The Gibson's have tried countless treatment programs, this summer he started showing nearly 300 behavior problems per month. That's when his parents tried Bethesda Lutheran Home, a Fort Wayne Christian organization that treats adults with disabilities. It's made a drastic difference for Matthew with just a few behavioral issues now.

Currently, he receives a support service waiver that pays for 7.5 hours per week at Bethesda and his parents pay for some additional time. For them to receive 40 hours the family would need a Development Disability or Autism Waiver.
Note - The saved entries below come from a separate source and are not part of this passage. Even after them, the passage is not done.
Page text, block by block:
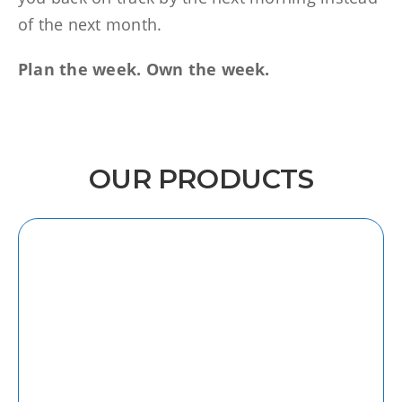
of the next month.
Plan the week. Own the week.
OUR PRODUCTS
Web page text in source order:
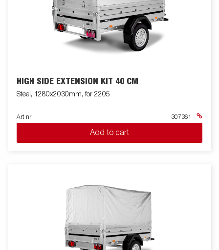
HIGH SIDE EXTENSION KIT 40 CM
Steel, 1280x2030mm, for 2205
Art nr 307361
Add to cart
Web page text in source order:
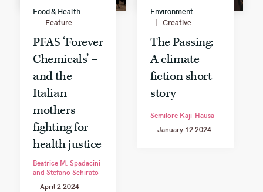
Food & Health
Feature
PFAS ‘Forever
Chemicals’ –
and the
Italian
mothers
fighting for
health justice
Beatrice M. Spadacini
and Stefano Schirato
April 2 2024
Environment
Creative
The Passing:
A climate
fiction short
story
Semilore Kaji-Hausa
January 12 2024
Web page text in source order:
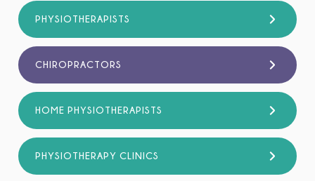
PHYSIOTHERAPISTS
CHIROPRACTORS
HOME PHYSIOTHERAPISTS
PHYSIOTHERAPY CLINICS
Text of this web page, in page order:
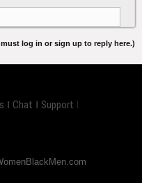
must log in or sign up to reply here.)
Chat
Support
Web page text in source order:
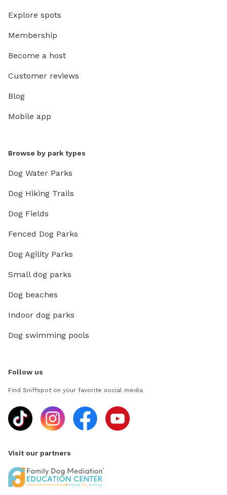
Explore spots
Membership
Become a host
Customer reviews
Blog
Mobile app
Browse by park types
Dog Water Parks
Dog Hiking Trails
Dog Fields
Fenced Dog Parks
Dog Agility Parks
Small dog parks
Dog beaches
Indoor dog parks
Dog swimming pools
Follow us
Find Sniffspot on your favorite social media
Visit our partners
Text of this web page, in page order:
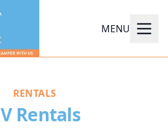
MENU
RENTALS
Rentals
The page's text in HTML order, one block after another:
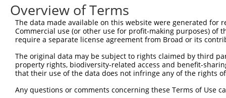
Overview of Terms
The data made available on this website were generated
Commercial use (or other use for profit-making purposes) of
require a separate license agreement from Broad or its
The original data may be subject to rights claimed by third
property rights, biodiversity-related access and benefit-
that their use of the data does not infringe any of the rights
Any questions or comments concerning these Terms of Use
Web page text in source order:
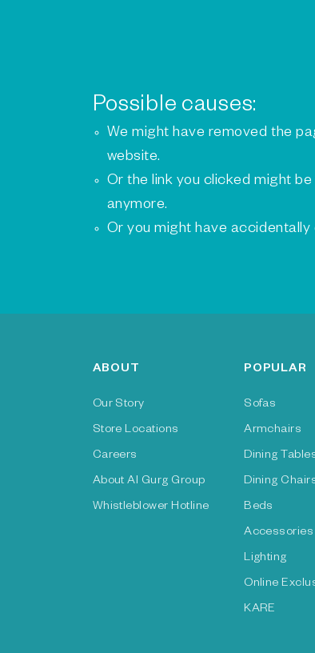
Possible causes:
We might have removed the
website.
Or the link you clicked might
anymore.
Or you might have
ABOUT
Our Story
Store Locations
Careers
About Al Gurg Group
Whistleblower Hotline
POPULAR
Sofas
Armchairs
Dining
Dining
Beds
Accessories
Lighting
Online
KARE
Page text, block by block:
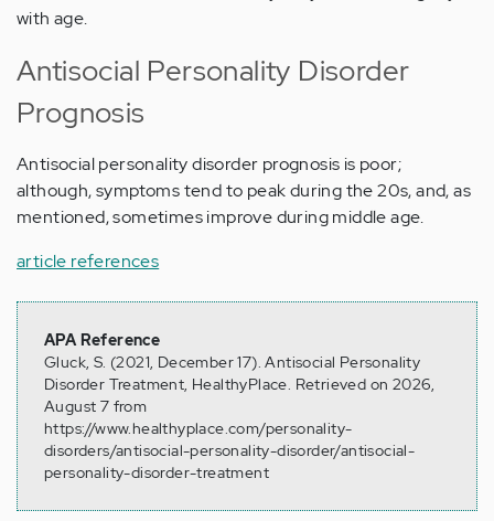
with age.
Antisocial Personality Disorder
Prognosis
Antisocial personality disorder prognosis is poor;
although, symptoms tend to peak during the 20s, and, as
mentioned, sometimes improve during middle age.
article references
APA Reference
Gluck, S. (2021, December 17). Antisocial Personality
Disorder Treatment, HealthyPlace. Retrieved on 2026,
August 7 from
https://www.healthyplace.com/personality-
disorders/antisocial-personality-disorder/antisocial-
personality-disorder-treatment
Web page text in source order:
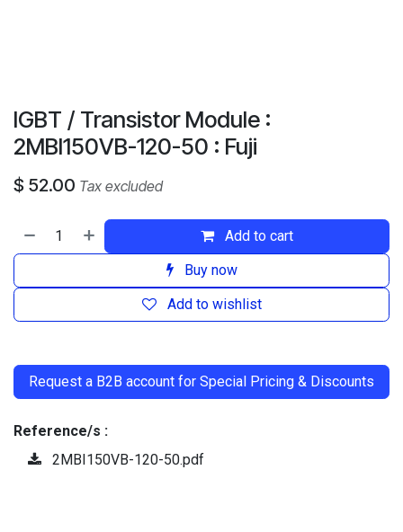
IGBT / Transistor Module :
2MBI150VB-120-50 : Fuji
$ 52.00 Tax excluded
Add to cart
Buy now
Add to wishlist
Request a B2B account for Special Pricing & Discounts
Reference/s :
2MBI150VB-120-50.pdf
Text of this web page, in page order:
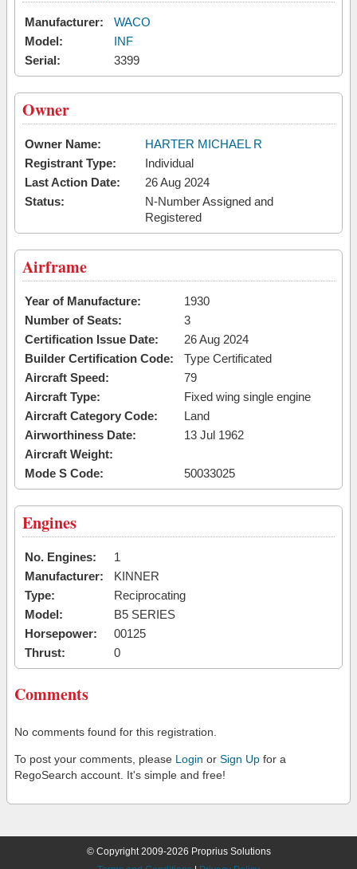
Manufacturer:
WACO
Model:
INF
Serial:
3399
Owner
Owner Name:
HARTER MICHAEL R
Registrant Type:
Individual
Last Action Date:
26 Aug 2024
Status:
N-Number Assigned and
Registered
Airframe
Year of Manufacture:
1930
Number of Seats:
3
Certification Issue Date:
26 Aug 2024
Builder Certification Code:
Type Certificated
Aircraft Speed:
79
Aircraft Type:
Fixed wing single engine
Aircraft Category Code:
Land
Airworthiness Date:
13 Jul 1962
Aircraft Weight:
Mode S Code:
50033025
Engines
No. Engines:
1
Manufacturer:
KINNER
Type:
Reciprocating
Model:
B5 SERIES
Horsepower:
00125
Thrust:
0
Comments
No comments found for this registration.
To post your comments, please Login or Sign Up for a
RegoSearch account. It's simple and free!
© Copyright 2009-2026 Proprius Solutions
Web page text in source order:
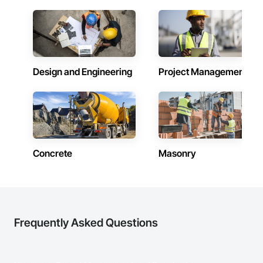
advanced through the company, gaining both personal and
professional development. This approach fosters loyalty,
trust, and continuity — ensuring that our clients are
supported by dedicated professionals who are fully invested
in the
strong foundation of trust, capability, and shared purpose,
we strive to be a contractor our clients can depend on — now
and into the future.
Design and Engineering Project Management
Concrete Masonry
Frequently Asked Questions
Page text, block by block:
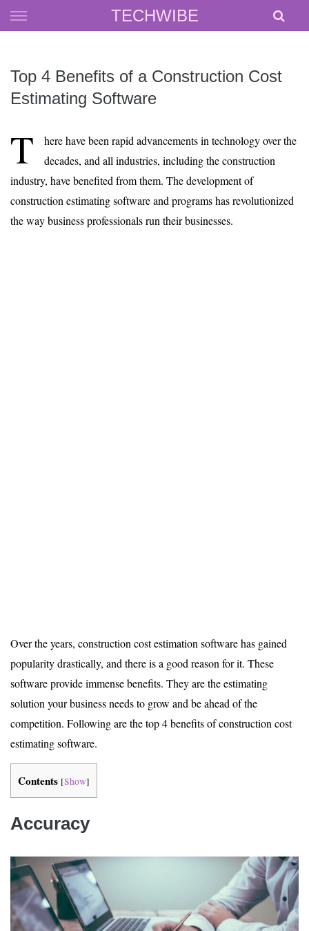
TECHWIBE
Skip
to
Top 4 Benefits of a Construction Cost
Estimating Software
T
here have been rapid advancements in technology over the
decades, and all industries, including the construction
industry, have benefited from them. The development of
construction estimating software and programs has revolutionized
the way business professionals run their businesses.
Over the years, construction cost estimation software has gained
popularity drastically, and there is a good reason for it. These
software provide immense benefits. They are the estimating
solution your business needs to grow and be ahead of the
competition. Following are the top 4 benefits of construction cost
estimating software.
Contents [Show]
Accuracy
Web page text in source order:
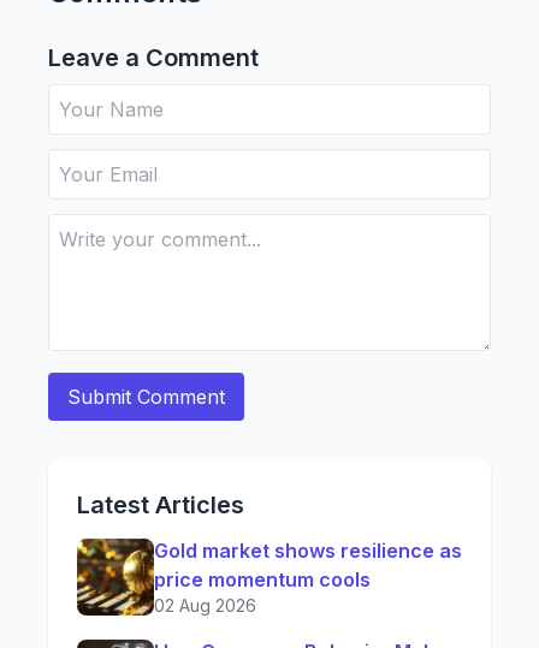
Leave a Comment
Latest Articles
Gold market shows resilience as
price momentum cools
02 Aug 2026
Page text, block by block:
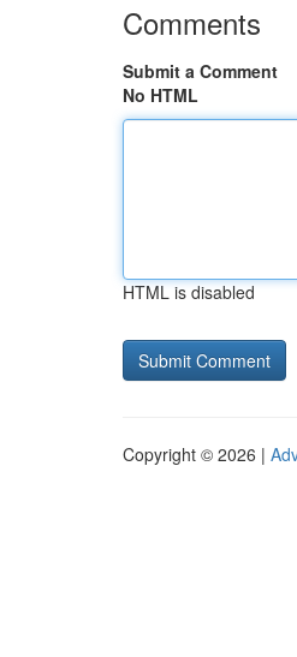
Comments
Submit a Comment
No HTML
HTML is disabled
Copyright © 2026 |
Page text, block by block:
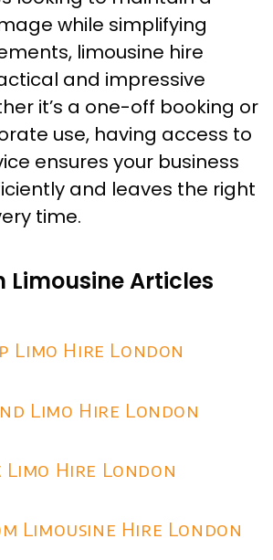
while simplifying
limousine hire
and impressive
it’s a one-off booking or
use, having access to
ensures your business
and leaves the right
time.
Limousine Articles
Limo Hire London
Limo Hire London
Limo Hire London
Limousine Hire London
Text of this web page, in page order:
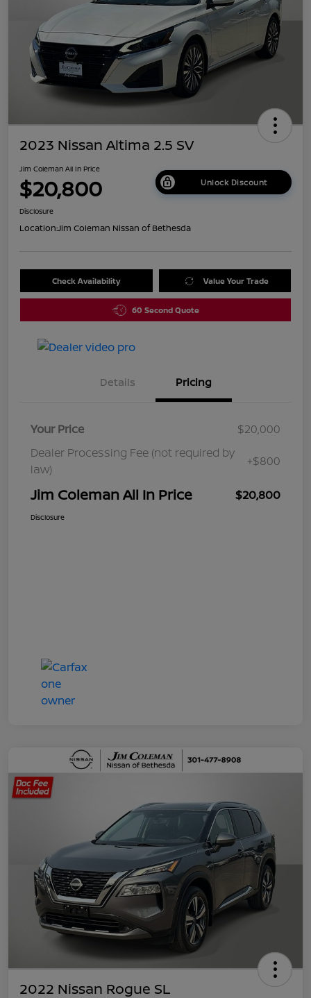
2023 Nissan Altima 2.5 SV
Jim Coleman All In Price
$20,800 Unlock Discount
Disclosure
Location:Jim Coleman Nissan of Bethesda
Check Availability Value Your Trade
60 Second Quote
Details Pricing
Your Price
$20,000
Dealer Processing Fee (not required by
law)
+$800
Jim Coleman All In Price $20,800
Disclosure
2022 Nissan Rogue SL
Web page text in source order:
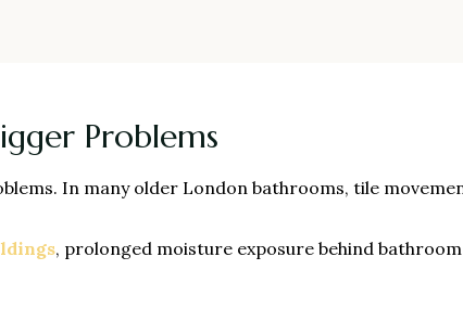
Problems
In many older London bathrooms, tile
, prolonged moisture exposure behind

The Gibson's applied for one in 2000 and have been waiting ever since.

"we never guessed in a million years we'd wait that long", said Annie.

It turns out, Matthew has plenty of company, numbers provided to INC by the Family and Social Services Administration show over 19,000 people on a waiver waiting list, but that's down slightly from last year.

The state agency cited privacy issues in discussing Matthew's specific case, but told us demand far exceeds available funding. They also said 85 percent of the wait list is receiving some services and through the Division of Disability and Rehabilitative Services (DDRS) they're serving more Hoosiers needing waiver services than at any time in the division's history.

One of the biggest frustrations for families can be the lack of an update on where they stand in the "waiver service line", but the FSSA told us they plan to roll out an online tool at the end of the month to help families determine their status.

The morning we met Matthew, he was going to Bethesda and I was told not to mention that because he gets too excited.
His family says the 1-on-1 interaction has made a world of difference and a local neurologist wrote a letter saying it's best to keep him busy. Autism cases like Matthew's can take an immense toll on parents, but the Gibson's want him at home as opposed to a group home setting, like so many, they're hoping their prayer to the state for help is answered.

"I just pray it goes through and I truly appreciate you trying to help with this". said Annie.